Source records
<<<<

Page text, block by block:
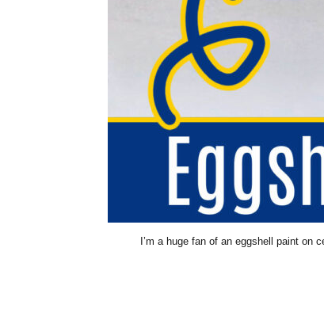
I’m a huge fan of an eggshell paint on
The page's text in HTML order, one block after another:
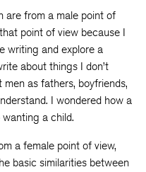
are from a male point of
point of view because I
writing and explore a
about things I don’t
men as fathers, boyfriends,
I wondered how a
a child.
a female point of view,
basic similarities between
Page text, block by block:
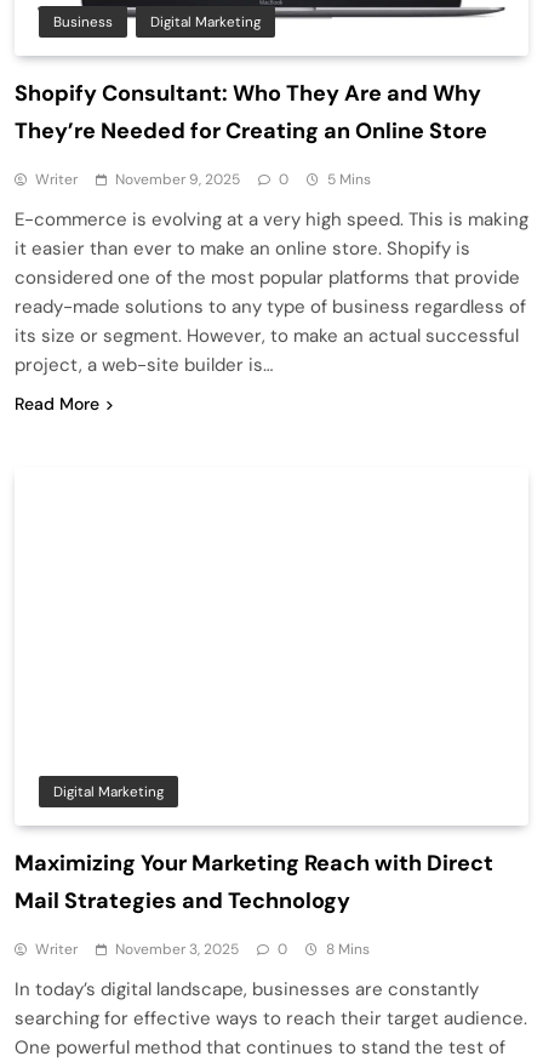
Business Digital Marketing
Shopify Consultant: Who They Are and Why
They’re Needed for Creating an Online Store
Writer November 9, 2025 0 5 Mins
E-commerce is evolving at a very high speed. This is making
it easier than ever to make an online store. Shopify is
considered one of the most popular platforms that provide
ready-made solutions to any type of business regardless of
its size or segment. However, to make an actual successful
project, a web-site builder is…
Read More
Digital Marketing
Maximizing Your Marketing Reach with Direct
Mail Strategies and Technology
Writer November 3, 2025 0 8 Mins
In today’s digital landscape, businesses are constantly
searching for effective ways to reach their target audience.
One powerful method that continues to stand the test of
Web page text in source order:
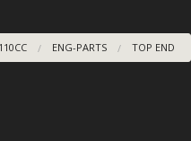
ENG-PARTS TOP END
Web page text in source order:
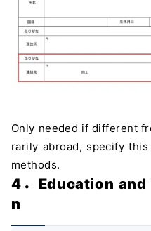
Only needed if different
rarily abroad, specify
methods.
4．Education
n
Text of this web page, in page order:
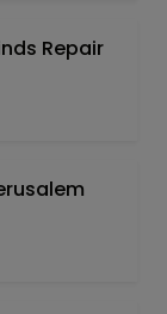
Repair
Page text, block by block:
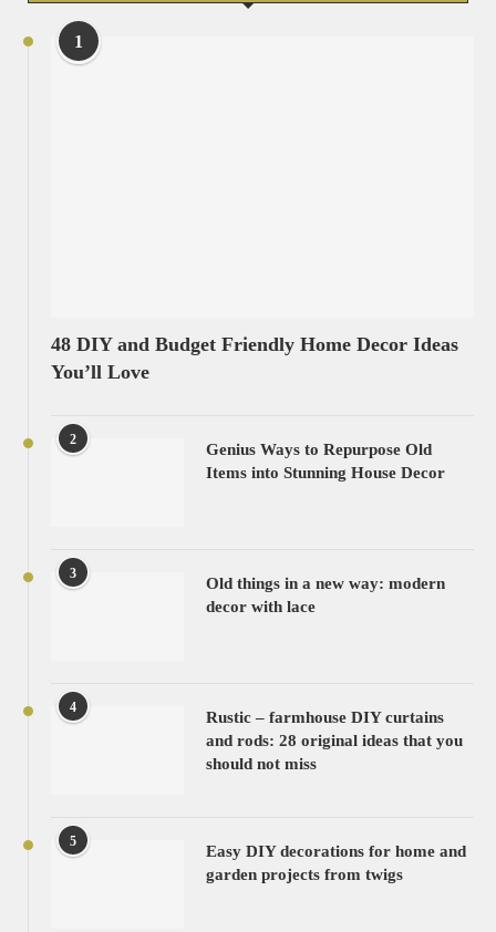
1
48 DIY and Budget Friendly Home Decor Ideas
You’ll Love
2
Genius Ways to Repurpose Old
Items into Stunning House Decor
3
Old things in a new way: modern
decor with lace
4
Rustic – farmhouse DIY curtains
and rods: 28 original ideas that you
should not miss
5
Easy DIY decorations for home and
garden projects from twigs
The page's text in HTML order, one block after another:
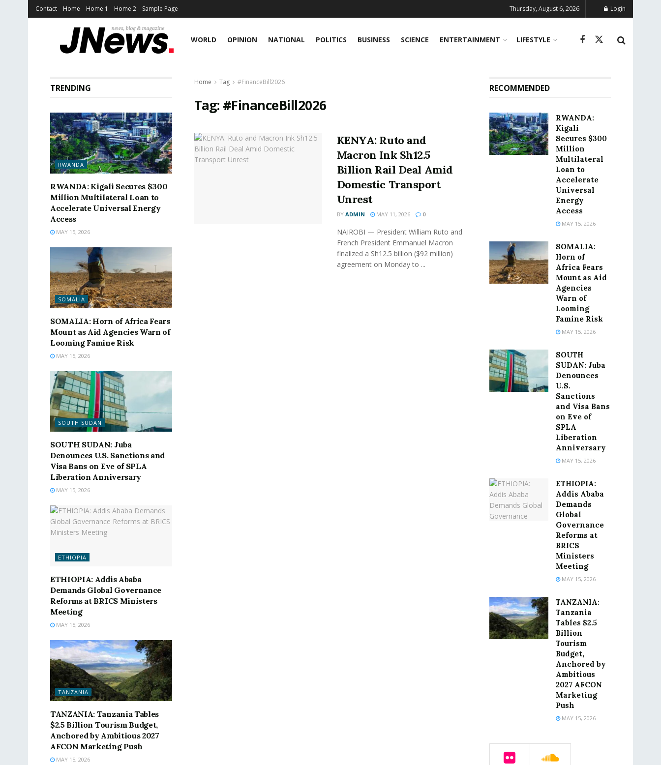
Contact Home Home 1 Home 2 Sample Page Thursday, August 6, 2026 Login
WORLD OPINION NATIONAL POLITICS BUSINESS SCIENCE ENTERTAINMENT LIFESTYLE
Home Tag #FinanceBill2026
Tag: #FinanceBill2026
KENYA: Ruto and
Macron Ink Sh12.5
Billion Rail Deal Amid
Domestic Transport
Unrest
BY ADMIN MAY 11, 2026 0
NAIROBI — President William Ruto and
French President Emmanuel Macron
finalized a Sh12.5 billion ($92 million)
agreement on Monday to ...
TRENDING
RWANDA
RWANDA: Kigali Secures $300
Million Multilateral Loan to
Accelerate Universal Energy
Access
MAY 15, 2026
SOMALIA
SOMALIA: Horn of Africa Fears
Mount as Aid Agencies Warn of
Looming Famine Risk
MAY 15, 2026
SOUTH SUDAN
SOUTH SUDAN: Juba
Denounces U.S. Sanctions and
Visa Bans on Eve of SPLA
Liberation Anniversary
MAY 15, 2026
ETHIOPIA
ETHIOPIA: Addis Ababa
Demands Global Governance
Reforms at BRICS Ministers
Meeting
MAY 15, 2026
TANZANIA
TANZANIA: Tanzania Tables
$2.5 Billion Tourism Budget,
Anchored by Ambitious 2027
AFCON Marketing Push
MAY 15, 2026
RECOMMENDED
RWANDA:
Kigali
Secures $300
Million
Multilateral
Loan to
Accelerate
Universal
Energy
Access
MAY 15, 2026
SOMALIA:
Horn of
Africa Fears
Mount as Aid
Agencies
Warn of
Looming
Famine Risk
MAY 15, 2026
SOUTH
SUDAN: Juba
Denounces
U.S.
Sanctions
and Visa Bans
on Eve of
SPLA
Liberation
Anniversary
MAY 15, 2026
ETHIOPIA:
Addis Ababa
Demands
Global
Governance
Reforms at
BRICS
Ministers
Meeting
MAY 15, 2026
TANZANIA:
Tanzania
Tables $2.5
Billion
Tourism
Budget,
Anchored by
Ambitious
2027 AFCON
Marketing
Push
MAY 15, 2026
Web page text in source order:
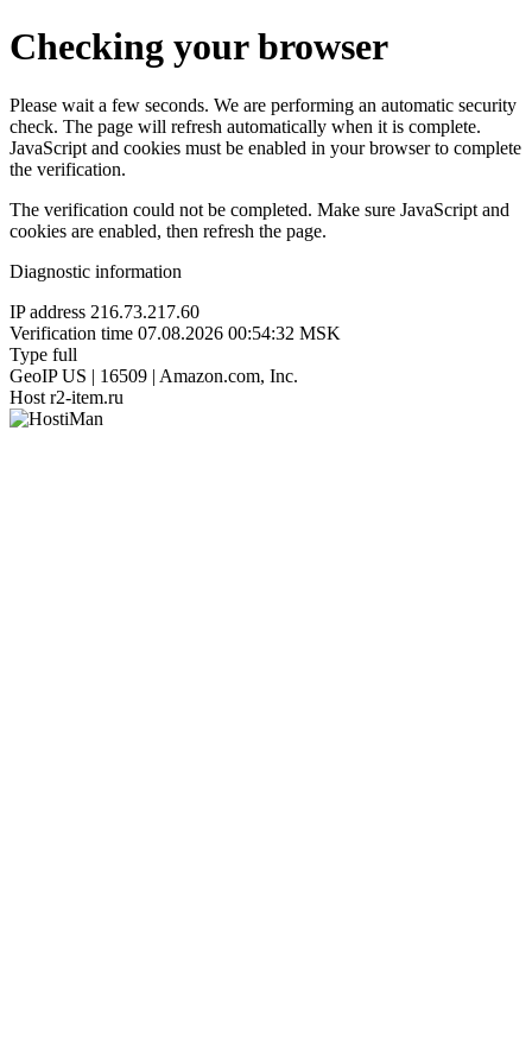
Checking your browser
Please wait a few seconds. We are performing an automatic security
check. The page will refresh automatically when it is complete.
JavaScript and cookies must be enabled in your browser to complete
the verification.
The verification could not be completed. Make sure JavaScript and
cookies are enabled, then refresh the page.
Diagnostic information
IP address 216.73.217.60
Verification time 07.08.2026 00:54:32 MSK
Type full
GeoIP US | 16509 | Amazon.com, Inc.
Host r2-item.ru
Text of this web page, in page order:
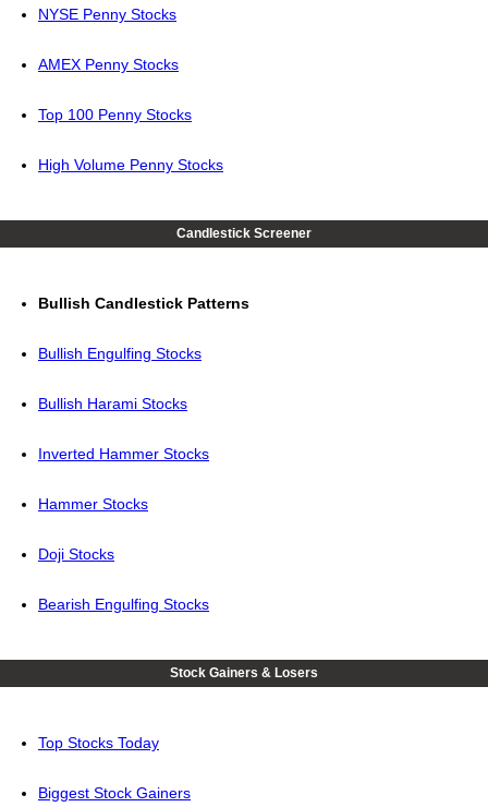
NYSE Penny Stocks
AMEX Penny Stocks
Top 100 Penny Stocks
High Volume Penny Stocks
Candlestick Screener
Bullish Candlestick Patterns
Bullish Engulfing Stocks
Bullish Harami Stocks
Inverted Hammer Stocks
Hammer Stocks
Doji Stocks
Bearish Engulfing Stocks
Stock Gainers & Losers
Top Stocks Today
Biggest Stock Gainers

>>>>

=== WHAT IS EXPECTED ===
Where a record holds a picture, leave the picture out and restate the rest word for word.

=== ANSWER TO THIS TASK ===
Page text, block by block:
I’m a huge fan of an eggshell paint on
The page's text in HTML order, one block after another:
are from a male point of
point of view because I
writing and explore a
about things I don’t
men as fathers, boyfriends,
I wondered how a
a child.
a female point of view,
basic similarities between
Page text, block by block:
Business Digital Marketing
Shopify Consultant: Who They Are and Why
They’re Needed for Creating an Online Store
Writer November 9, 2025 0 5 Mins
E-commerce is evolving at a very high speed. This is making
it easier than ever to make an online store. Shopify is
considered one of the most popular platforms that provide
ready-made solutions to any type of business regardless of
its size or segment. However, to make an actual successful
project, a web-site builder is…
Read More
Digital Marketing
Maximizing Your Marketing Reach with Direct
Mail Strategies and Technology
Writer November 3, 2025 0 8 Mins
In today’s digital landscape, businesses are constantly
searching for effective ways to reach their target audience.
One powerful method that continues to stand the test of
Web page text in source order:
ENG-PARTS TOP END
Web page text in source order:
Only needed if different
rarily abroad, specify
methods.
4．Education
n
Text of this web page, in page order:
Repair
Page text, block by block:
1
48 DIY and Budget Friendly Home Decor Ideas
You’ll Love
2
Genius Ways to Repurpose Old
Items into Stunning House Decor
3
Old things in a new way: modern
decor with lace
4
Rustic – farmhouse DIY curtains
and rods: 28 original ideas that you
should not miss
5
Easy DIY decorations for home and
garden projects from twigs
The page's text in HTML order, one block after another:
Contact Home Home 1 Home 2 Sample Page Thursday, August 6, 2026 Login
WORLD OPINION NATIONAL POLITICS BUSINESS SCIENCE ENTERTAINMENT LIFESTYLE
Home Tag #FinanceBill2026
Tag: #FinanceBill2026
KENYA: Ruto and
Macron Ink Sh12.5
Billion Rail Deal Amid
Domestic Transport
Unrest
BY ADMIN MAY 11, 2026 0
NAIROBI — President William Ruto and
French President Emmanuel Macron
finalized a Sh12.5 billion ($92 million)
agreement on Monday to ...
TRENDING
RWANDA
RWANDA: Kigali Secures $300
Million Multilateral Loan to
Accelerate Universal Energy
Access
MAY 15, 2026
SOMALIA
SOMALIA: Horn of Africa Fears
Mount as Aid Agencies Warn of
Looming Famine Risk
MAY 15, 2026
SOUTH SUDAN
SOUTH SUDAN: Juba
Denounces U.S. Sanctions and
Visa Bans on Eve of SPLA
Liberation Anniversary
MAY 15, 2026
ETHIOPIA
ETHIOPIA: Addis Ababa
Demands Global Governance
Reforms at BRICS Ministers
Meeting
MAY 15, 2026
TANZANIA
TANZANIA: Tanzania Tables
$2.5 Billion Tourism Budget,
Anchored by Ambitious 2027
AFCON Marketing Push
MAY 15, 2026
RECOMMENDED
RWANDA:
Kigali
Secures $300
Million
Multilateral
Loan to
Accelerate
Universal
Energy
Access
MAY 15, 2026
SOMALIA:
Horn of
Africa Fears
Mount as Aid
Agencies
Warn of
Looming
Famine Risk
MAY 15, 2026
SOUTH
SUDAN: Juba
Denounces
U.S.
Sanctions
and Visa Bans
on Eve of
SPLA
Liberation
Anniversary
MAY 15, 2026
ETHIOPIA:
Addis Ababa
Demands
Global
Governance
Reforms at
BRICS
Ministers
Meeting
MAY 15, 2026
TANZANIA:
Tanzania
Tables $2.5
Billion
Tourism
Budget,
Anchored by
Ambitious
2027 AFCON
Marketing
Push
MAY 15, 2026
Web page text in source order:
Checking your browser
Please wait a few seconds. We are performing an automatic security
check. The page will refresh automatically when it is complete.
JavaScript and cookies must be enabled in your browser to complete
the verification.
The verification could not be completed. Make sure JavaScript and
cookies are enabled, then refresh the page.
Diagnostic information
IP address 216.73.217.60
Verification time 07.08.2026 00:54:32 MSK
Type full
GeoIP US | 16509 | Amazon.com, Inc.
Host r2-item.ru
Text of this web page, in page order:
NYSE Penny Stocks
AMEX Penny Stocks
Top 100 Penny Stocks
High Volume Penny Stocks
Candlestick Screener
Bullish Candlestick Patterns
Bullish Engulfing Stocks
Bullish Harami Stocks
Inverted Hammer Stocks
Hammer Stocks
Doji Stocks
Bearish Engulfing Stocks
Stock Gainers & Losers
Top Stocks Today
Biggest Stock Gainers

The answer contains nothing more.